Note that, for example, a LU decomposition does not work for this class because a Cholesky decomposition (or a spectral decomposition) is required for sampling. For this reason, we cannot use a generic o2scl::matrix_invert_det object. However, we still could use Cholesky decompositions from armadillo or Eigen.

Subclassed by o2scl::prob_dens_mdim_bound_gaussian< vec_t, mat_t >

Set functions

template<class mat2_t, class vec2_t, class mat2_col_t = const_matrix_column_gen<mat2_t>>
inline int set_ret_wgts(size_t p_mdim, size_t n_pts, const mat2_t &pts, const vec2_t &wgts, vec_t &peak_arg, mat_t &covar_arg)

Create a distribution from a set of weighted samples from a multidimensional Gaussian, returning the peak values and covariance matrix.

The matrix pts should have a size of n_pts in the first index and p_mdim in the second index

template<class mat2_t, class mat2_col_t = const_matrix_column_gen<mat2_t>>
inline int set_ret(size_t p_mdim, size_t n_pts, const mat2_t &pts, vec_t &peak_arg, mat_t &covar_arg)

Create a distribution from a set of samples from a multidimensional Gaussian, returning the peak values and covariance matrix.

The matrix pts should have a size of n_pts in the first index and p_mdim in the second index

template<class mat2_t, class vec2_t, class mat2_col_t = const_matrix_column_gen<mat2_t>>
inline int set_wgts(size_t p_mdim, size_t n_pts, const mat2_t &pts, const vec2_t &wgts)

Create a distribution from a set of weighted samples from a multidimensional Gaussian.
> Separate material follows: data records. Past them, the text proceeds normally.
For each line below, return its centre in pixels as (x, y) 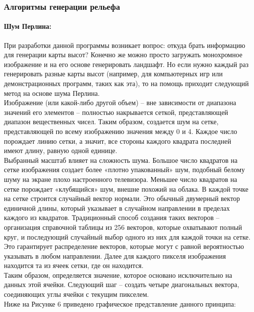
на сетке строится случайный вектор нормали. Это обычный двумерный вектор (122, 198)
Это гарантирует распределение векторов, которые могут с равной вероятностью (124, 246)
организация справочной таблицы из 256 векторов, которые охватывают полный (123, 227)
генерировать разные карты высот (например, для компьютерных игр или (113, 74)
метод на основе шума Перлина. (52, 93)
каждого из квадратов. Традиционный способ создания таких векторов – (112, 217)
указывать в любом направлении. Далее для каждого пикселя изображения (115, 256)
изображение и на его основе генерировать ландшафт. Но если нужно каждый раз (126, 64)

The matrix pts should have a size of n_pts in the first index and p_mdim in the second index

template<class mat2_t, class mat2_col_t = const_matrix_column_gen<mat2_t>>
inline int set(size_t p_mdim, size_t n_pts, const mat2_t &pts)

Create a distribution from a set of samples from a multidimensional Gaussian.

The matrix pts should have a size of n_pts in the first index and p_mdim in the second index

inline int set_covar(size_t p_ndim, vec_t &p_peak, mat_t &covar)

Set the peak and covariance matrix for the distribution.

Note

This function is called in constructors and thus should not be virtual.

inline int set_from_biv(prob_dens_mdim_biv_gaussian<vec_t> &pdmbg)

Set the probability distribution from a bivariate Gaussian.

inline void set_alt(size_t p_ndim, vec_t &p_peak, mat_t &p_chol, mat_t &p_covar_inv, double p_norm)

Alternate set function for use when covariance matrix has already been decomposed and inverted.

template<class vec_vec_t, class mat_col_t, class func_t>
inline void set_gproc(size_t n_dim, size_t n_init, vec_vec_t &x, vec_t &y, func_t &fcovar)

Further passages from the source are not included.